First bad version | Leetcode #278

to prevent overflow use the statement as below in line 14 of in your solution code -->
mid = low + ( high - low ) / 2;

dev-skills

Happy to say I got to it before watching the video so it was satisfying to see that our solutions matched!

As requested, here's my solution in Java:

public class Solution extends VersionControl {
public int firstBadVersion(int n) {
int badVersionNumber = n; // The first candidate for the bad version is the last one (given). This is contested (& updated if there's an earlier version) below.
int left = 0, right = n;

while(left <= right) {
int middle = left + (right - left) / 2;
boolean isBad = isBadVersion(middle);
if(isBad) { // Update candidate & look for smaller bad version (if exists)
badVersionNumber = middle;
right = middle - 1;
} else // Look to the right since all versions from middle to the left are good
left = middle + 1;
}
return badVersionNumber;
}

ahmadmtera

Perfect, it was concise and clear at the same time.
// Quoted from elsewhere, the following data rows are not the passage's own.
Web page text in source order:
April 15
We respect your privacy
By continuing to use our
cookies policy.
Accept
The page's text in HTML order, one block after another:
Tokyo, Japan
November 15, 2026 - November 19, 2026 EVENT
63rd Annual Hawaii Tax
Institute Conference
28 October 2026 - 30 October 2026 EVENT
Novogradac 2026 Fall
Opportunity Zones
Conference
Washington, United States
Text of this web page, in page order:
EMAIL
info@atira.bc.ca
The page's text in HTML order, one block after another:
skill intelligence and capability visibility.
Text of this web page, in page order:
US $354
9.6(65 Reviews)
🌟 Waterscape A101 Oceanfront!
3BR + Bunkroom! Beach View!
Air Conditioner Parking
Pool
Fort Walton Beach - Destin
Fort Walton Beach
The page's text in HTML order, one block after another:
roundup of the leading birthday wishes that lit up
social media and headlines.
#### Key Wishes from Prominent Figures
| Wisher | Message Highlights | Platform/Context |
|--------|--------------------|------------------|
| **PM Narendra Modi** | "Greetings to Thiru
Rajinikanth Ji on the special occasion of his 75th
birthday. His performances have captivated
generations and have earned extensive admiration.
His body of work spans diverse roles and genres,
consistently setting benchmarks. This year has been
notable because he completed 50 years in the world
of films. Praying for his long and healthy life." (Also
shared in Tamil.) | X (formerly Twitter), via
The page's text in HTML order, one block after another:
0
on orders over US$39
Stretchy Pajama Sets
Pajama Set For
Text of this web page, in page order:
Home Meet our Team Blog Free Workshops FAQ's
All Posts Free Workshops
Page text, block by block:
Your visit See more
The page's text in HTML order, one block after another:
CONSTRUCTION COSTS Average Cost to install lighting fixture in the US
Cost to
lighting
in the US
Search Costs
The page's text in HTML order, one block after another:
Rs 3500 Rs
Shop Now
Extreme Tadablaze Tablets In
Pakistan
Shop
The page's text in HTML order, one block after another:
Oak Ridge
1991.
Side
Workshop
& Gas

Even though I am not familiar with the sintax, I was able to understand everything.

oxanasf

Super explanation bro.Thanks a lot.Keep helping

sharuksk

Actually start +end is becoming greater than int range so we can make all variables as long n can typecast it as req . For sol to b accepted

abhinavpandey

This solution works but it exceeds some of the time limits in the testing cases.

cosmoatlas

Why (low + high) ain't triggering integer overflow for you? It was triggering for me. I solved it by (low + (high - low) / 2). Can you please explain. Does C++ handles the integer overflow?

subham-raj

public class Solution extends VersionControl {
public int firstBadVersion(int n) {
int start = 0;
int end = n;

while(start<=end){
int mid = start+ (end-start)/2;
boolean isBad=isBadVersion(mid);
if(isBad==true){
end=mid-1;
}
else{
start=mid+1;
}

return start;
}
}
return -1;



}
}

sonalpriya

I have a doubt -- in the input it is given as 'int n' but we are returning as 'long int'. in my local I got warnings but solution got accepted. is it genuinely designed that way or was it as design mistake?

suhalvemu

I made a small change in the solution.
int firstBadVersion(int n) {
bool m;
int i=1;
int j=n;
int mid;
while(i<=j)
{
mid=i+(j-i)/2;
if(isBadVersion(mid))
{

return mid;
else
return mid;
}
if(isBadVersion(mid))
j=mid-1;
else
i=mid+1;
}
return mid;
}

kanishkagupta

After solving this problem at my first sight I decided to make videos like you....
😜😜😜😜
So which software you are using to write like that....

venkateshthirunagiri

Why did you initiate high to n instead of n-1 ?

emilyhuang

Which software is you are using to explain this stuff?

codoholic

Nowhere in the world a python list starts from index 1. you must explain why you changed the worldly order by making list start from index 1

adityahpatel

returning high+1 also gives ans no need for result

pritam_one

C++

class Solution {
public:
int firstBadVersion(int n){
int start = 1 ;
int end = n;
int last_one = -1 ;
while(end>= start){
int mid = start + (end-start)/2;
if(isBadVersion(mid)){
last_one = mid ;
end = mid -1;
}else{
start = mid + 1;
}
}
return last_one ;
}
};

nikhilbadyal

getting time limit exceeded, with this algorithm.

shoebkhan-mwym

Sir please tell me which writing board you use for writing

cipherCrafters

i=0;
while(i<=n)
{
if(isbadversion(i))
{return i;}
i++;
}
can we try like this

syedkaja

@TECH DOSE you're masterstroke . By the way one question how will come to conclusion that we aplly binary search algo in this question

ferringxor